What it's about.
A dance team of 13 year old girls (and one boy) prepare for the biggest competition of their lives while working through the stickiness and confusion of puberty.
I love Playwrights Horizons. So much. I’m literally willing to brave Times Square at any hour for this theatre. As I was walking in this time, I realized that I was going to end up in their smaller, upstairs theatre which (pro-tip) usually houses the most interesting and intimate shows.
When I was walking in, I noticed that a lot of people strolling in alongside me looked like the typical NYC theatre-going audience - older, pretty white. This is going to come back and be important later because as it turned out, this piece of theatre was anything but typical.
Before the show started, I read the playwright’s note in the program, which was a GREAT fucking idea. You know the show is about to be good when the program note is a masterpiece:
The first thing I noticed when the show began was something I’d gotten a heads up about in the note. The 13 year old girls in the play were played by women of all ages (there was even an actress in her 60s), shapes, and ethnicities. To, me this casting choice was a challenge to the audience: what will you expect of these young women if they don’t look the way you expect them to look? If they don’t act the way you expect them to?

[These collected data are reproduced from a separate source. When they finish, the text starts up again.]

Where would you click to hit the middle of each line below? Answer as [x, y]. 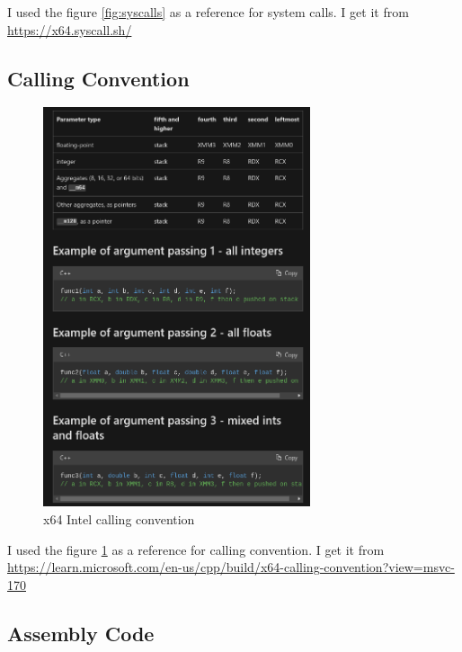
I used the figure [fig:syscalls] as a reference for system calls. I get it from [208, 12]
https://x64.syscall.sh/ [70, 29]
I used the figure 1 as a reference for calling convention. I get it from [196, 549]
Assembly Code [81, 633]
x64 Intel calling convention [119, 518]
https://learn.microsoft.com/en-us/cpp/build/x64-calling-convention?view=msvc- [231, 567]

In fact, these questions kind of carried out across the whole play, beyond just the obvious non-traditional casting. When the girls discussed sexuality and their changing bodies frankly, I could see the audience around me figuring out whether to laugh or not. When the girls stripped naked in the locker room, devoid of self-awareness, I could see the audience wondering whether they should feel self-awareness for them, or even sexualize them. And when, at the end, one of the characters looks at her vagina for the first time and leads the entire cast in a chant of “I wish my soul was as beautiful as my pussy,” I could see the audience wondering whether to feel empowered or uncomfortable.
Me though? I was LIVING the entire time. And not just during the epic, choreographed dance numbers that brought back war memories of middle school dance class. As someone that experienced being a teenage girl fairly recently, I was able to avoid being shocked by anything in the play that was bloody, graphically sexual or dark. Instead, it felt familiar to me, and it also felt like nothing I’d ever seen on an stage before. These teen girls were all united by their desire to do great things. They took their art seriously. They were allowed to want things that weren’t romantic, and they were allowed to say outlandish things because they wanted to. The playwright took their bizarre teenage experiences and feelings seriously, and I felt SO seen as young person. I’m not sure if it was intended to be a tear-jerker, but I did cry.
I left that theatre knowing that the play hadn’t reached everybody in the audience around me. I heard whispers of confusion and grunts of discomfort. But I immediately went to the front desk and asked when the script would be available to buy, and I’ll definitely be going back to the theatre to buy it as soon as possible. I think that for women and girls everywhere, this play is going to become super important in the years to come as more and more people (hopefully) experience it.